Für Zündstoff sorgte Mitte dieses Jahres eine Studie des SBB’ die sich aus biologischer, geographischer und soziologischer Sicht mit diesem Thema auseinandersetzte. Mit rund 20 000 Mark griff der Deutsche Alpenverein den Sachsen dafür unter die Arme. Kaum dass die 200 Seiten starke Doku­mentation fertig war, sorgte sie bereits für Ärger in der Arbeitsgruppe. Über ihren Inhalt wurde umgehend Stillschweigen vereinbart. ,,Auf gar keinen Fall geht es darum, ein Konfrontationspapier zum im Herbst 1998 vorge­legten Wanderwegekonzept der Nationalparkverwaltung zu erstellen”, ver­stand der Bad Schandauer Kartograph und Mit-Autor Rolf Böhm die ganze Aufregung damals nicht. Man wollte vielmehr fachlich fundierte Anregungen in die Diskussion einfließen lassen.
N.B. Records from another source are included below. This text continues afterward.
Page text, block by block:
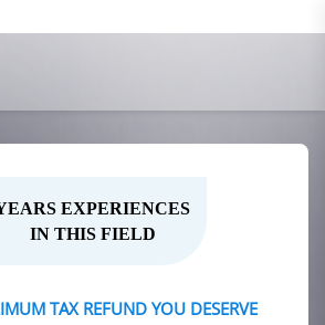
EXPERIENCES
IN THIS FIELD
TAX REFUND YOU DESERVE
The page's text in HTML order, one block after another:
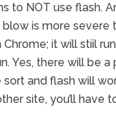
to NOT use flash.
is more severe
it will stiil
Yes, there will be a
sort and flash will
site, you’ll have
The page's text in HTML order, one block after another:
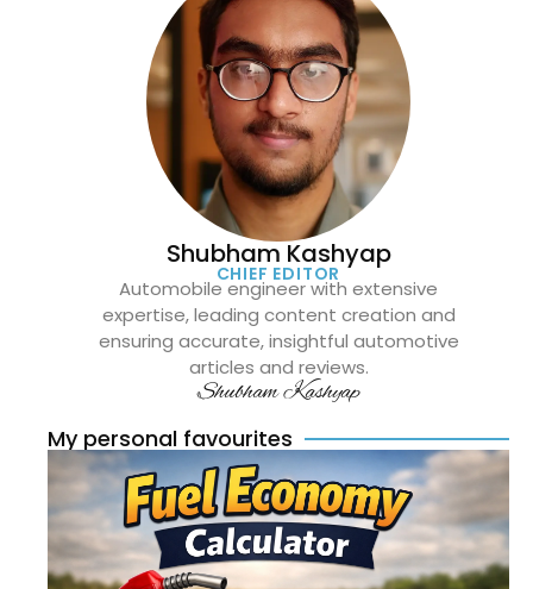
Shubham Kashyap
CHIEF EDITOR
Automobile engineer with extensive
expertise, leading content creation and
ensuring accurate, insightful automotive
articles and reviews.
Shubham Kashyap
My personal favourites
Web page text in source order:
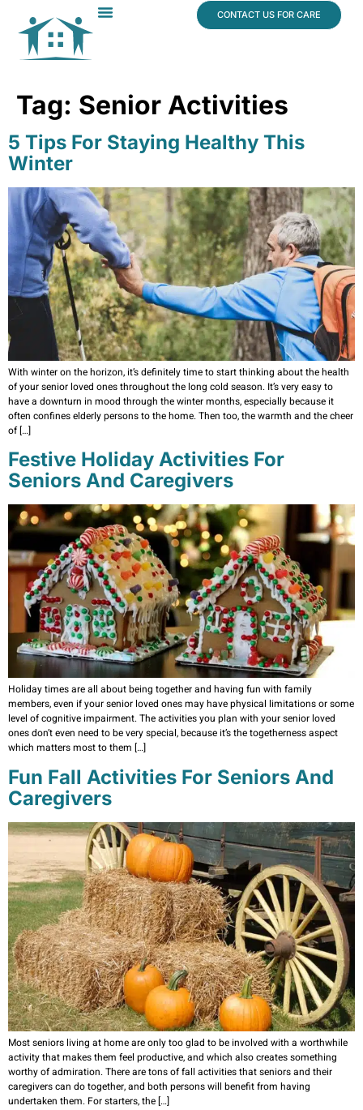
CONTACT US FOR CARE
Tag: Senior Activities
5 Tips For Staying Healthy This
Winter
With winter on the horizon, it’s definitely time to start thinking about the health
of your senior loved ones throughout the long cold season. It’s very easy to
have a downturn in mood through the winter months, especially because it
often confines elderly persons to the home. Then too, the warmth and the cheer
of […]
Festive Holiday Activities For
Seniors And Caregivers
Holiday times are all about being together and having fun with family
members, even if your senior loved ones may have physical limitations or some
level of cognitive impairment. The activities you plan with your senior loved
ones don’t even need to be very special, because it’s the togetherness aspect
which matters most to them […]
Fun Fall Activities For Seniors And
Caregivers
Most seniors living at home are only too glad to be involved with a worthwhile
activity that makes them feel productive, and which also creates something
worthy of admiration. There are tons of fall activities that seniors and their
caregivers can do together, and both persons will benefit from having
undertaken them. For starters, the […]
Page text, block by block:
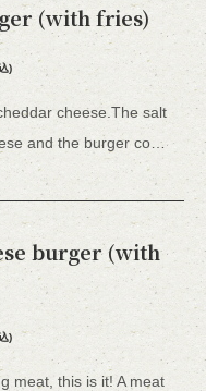
(with fries)
)
cheese.The salt
iness of the cheese and the burger complement each other perfectly in your mouth.Comes with French fries. *All 15 types of hamburgers include lettuce, tomato, tartar sauce, honey mustard, and BBQ sauce.
burger (with
)
meat, this is it! A meat
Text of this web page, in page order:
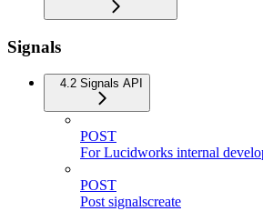
Signals
4.2 Signals API
POST
For Lucidworks internal
POST
Post signalscreate
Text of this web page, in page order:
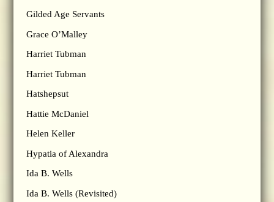
Gilded Age Servants
Grace O’Malley
Harriet Tubman
Harriet Tubman
Hatshepsut
Hattie McDaniel
Helen Keller
Hypatia of Alexandra
Ida B. Wells
Ida B. Wells (Revisited)
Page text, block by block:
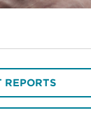
REPORTS
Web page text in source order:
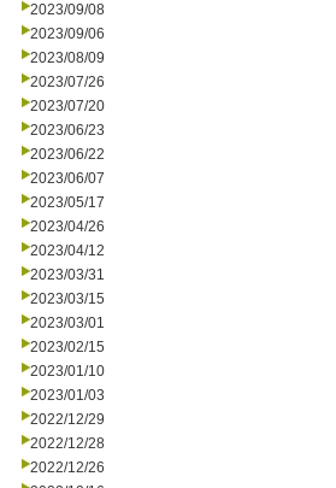
2023/09/08
2023/09/06
2023/08/09
2023/07/26
2023/07/20
2023/06/23
2023/06/22
2023/06/07
2023/05/17
2023/04/26
2023/04/12
2023/03/31
2023/03/15
2023/03/01
2023/02/15
2023/01/10
2023/01/03
2022/12/29
2022/12/28
2022/12/26
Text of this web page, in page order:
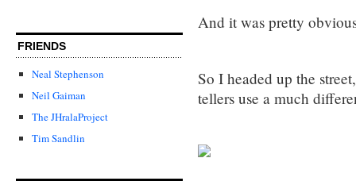
FRIENDS
Neal Stephenson
Neil Gaiman
The JHralaProject
Tim Sandlin
And it was pretty
So I headed up the
tellers use a much
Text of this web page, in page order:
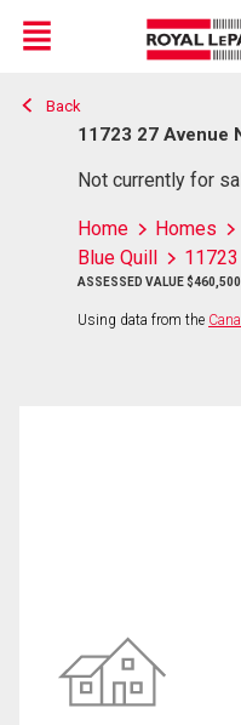
Live
En Direct
Menu
Back
11723 27 Avenue
Not currently for
Home Homes
Blue Quill
ASSESSED VALUE $460,500
Using data from the
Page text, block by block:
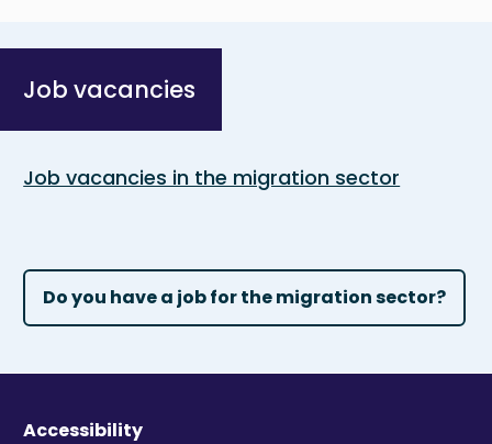
Job vacancies
Job vacancies in the migration sector
Do you have a job for the migration sector?
Accessibility
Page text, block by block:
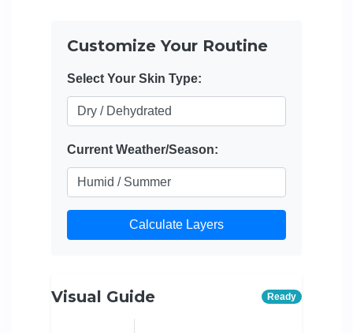
Customize Your Routine
Select Your Skin Type:
Current Weather/Season:
Calculate Layers
Visual Guide Ready
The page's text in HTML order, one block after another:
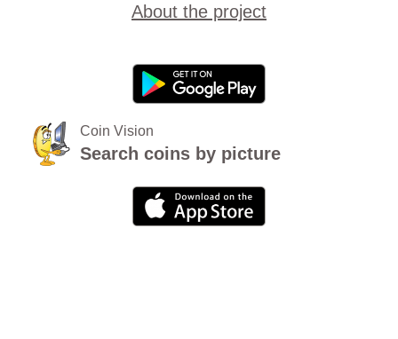
About the project
Coin Vision
Search coins by picture
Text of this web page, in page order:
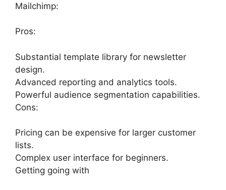
Mailchimp:
Pros:
Substantial template library for newsletter
design.
Advanced reporting and analytics tools.
Powerful audience segmentation capabilities.
Cons:
Pricing can be expensive for larger customer
lists.
Complex user interface for beginners.
Getting going with
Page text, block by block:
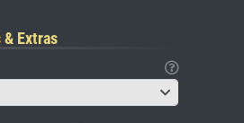
Extras
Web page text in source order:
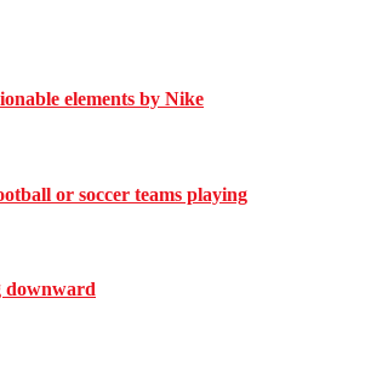
elements by Nike
or soccer teams playing
downward
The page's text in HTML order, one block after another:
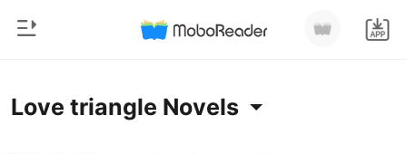
Home
Love triangle Novels
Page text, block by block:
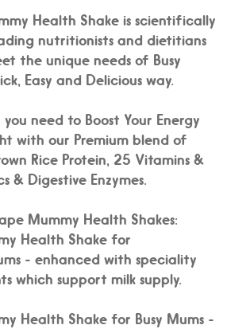
Health Shake is scientifically
nutritionists and dietitians
the unique needs of Busy
Easy and Delicious way.
need to Boost Your Energy
with our Premium blend of
Rice Protein, 25 Vitamins &
& Digestive Enzymes.
Mummy Health Shakes:
Health Shake for
- enhanced with speciality
which support milk supply.
Health Shake for Busy Mums -
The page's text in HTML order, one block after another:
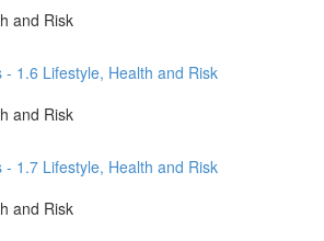
and Risk
- 1.6 Lifestyle, Health and Risk
and Risk
- 1.7 Lifestyle, Health and Risk
and Risk
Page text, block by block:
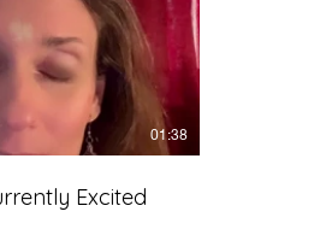
01:38
Excited
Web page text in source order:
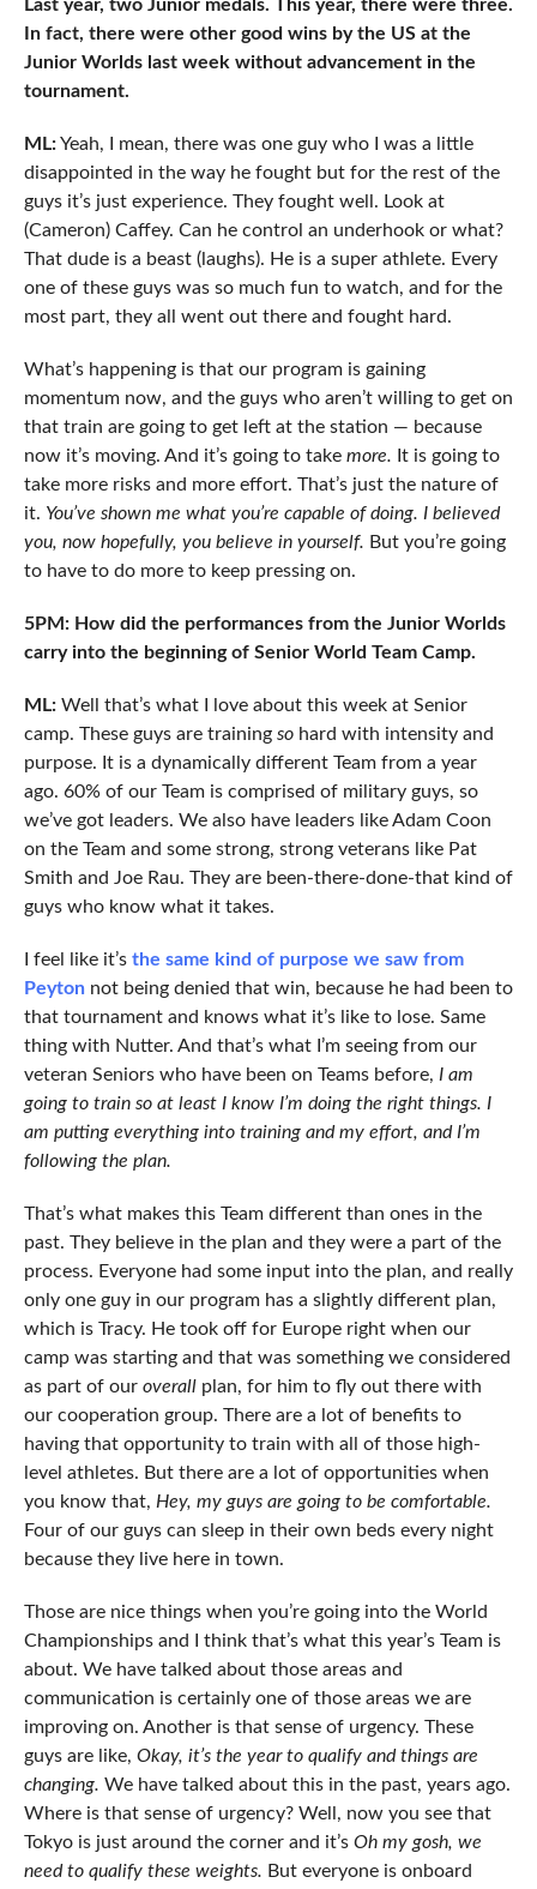
Last year, two Junior medals. This year, there were three.
In fact, there were other good wins by the US at the
Junior Worlds last week without advancement in the
tournament.
ML:Yeah, I mean, there was one guy who I was a little
disappointed in the way he fought but for the rest of the
guys it’s just experience. They fought well. Look at
(Cameron) Caffey. Can he control an underhook or what?
That dude is a beast (laughs). He is a super athlete. Every
one of these guys was so much fun to watch, and for the
most part, they all went out there and fought hard.
What’s happening is that our program is gaining
momentum now, and the guys who aren’t willing to get on
that train are going to get left at the station — because
now it’s moving. And it’s going to takemore. It is going to
take more risks and more effort. That’s just the nature of
it. You’ve shown me what you’re capable of doing. I believed
you, now hopefully, you believe in yourself. But you’re going
to have to do more to keep pressing on.
5PM: How did the performances from the Junior Worlds
carry into the beginning of Senior World Team Camp.
ML:Well that’s what I love about this week at Senior
camp. These guys are training sohard with intensity and
purpose. It is a dynamically different Team from a year
ago. 60% of our Team is comprised of military guys, so
we’ve got leaders. We also have leaders like Adam Coon
on the Team and some strong, strong veterans like Pat
Smith and Joe Rau. They are been-there-done-that kind of
guys who know what it takes.
I feel like it’s the same kind of purpose we saw from
Peytonnot being denied that win, because he had been to
that tournament and knows what it’s like to lose. Same
thing with Nutter. And that’s what I’m seeing from our
veteran Seniors who have been on Teams before, I am
going to train so at least I know I’m doing the right things. I
am putting everything into training and my effort, and I’m
following the plan.
That’s what makes this Team different than ones in the
past. They believe in the plan and they were a part of the
process. Everyone had some input into the plan, and really
only one guy in our program has a slightly different plan,
which is Tracy. He took off for Europe right when our
camp was starting and that was something we considered
as part of our overall plan, for him to fly out there with
our cooperation group. There are a lot of benefits to
having that opportunity to train with all of those high-
level athletes. But there are a lot of opportunities when
you know that, Hey, my guys are going to be comfortable.
Four of our guys can sleep in their own beds every night
because they live here in town.
Those are nice things when you’re going into the World
Championships and I think that’s what this year’s Team is
about. We have talked about those areas and
communication is certainly one of those areas we are
improving on. Another is that sense of urgency. These
guys are like, Okay, it’s the year to qualify and things are
changing. We have talked about this in the past, years ago.
Where is that sense of urgency? Well, now you see that
Tokyo is just around the corner and it’sOh my gosh, we
need to qualify these weights. But everyone is onboard

Inzwischen haben sich die Wogen jedoch geglättet, kann die Studie in Dresdner Bergsportläden - außer in der ,,Hütte” - käuflich erworben werden. ,,Sperrungen werden nur erfolgreich sein, wenn die Betroffenen sie akzeptieren“, so Hans Hilpmann’ der sächsische Interessen im DAV-Bundesausschuss für Klettern und Naturschutz vertritt. Man könne Kindern - und damit den künftigen Nutzern des Gebirges - Natur nur wirklich nahe bringen, wenn sie diese auch aktiv und intensiv erleben könnten.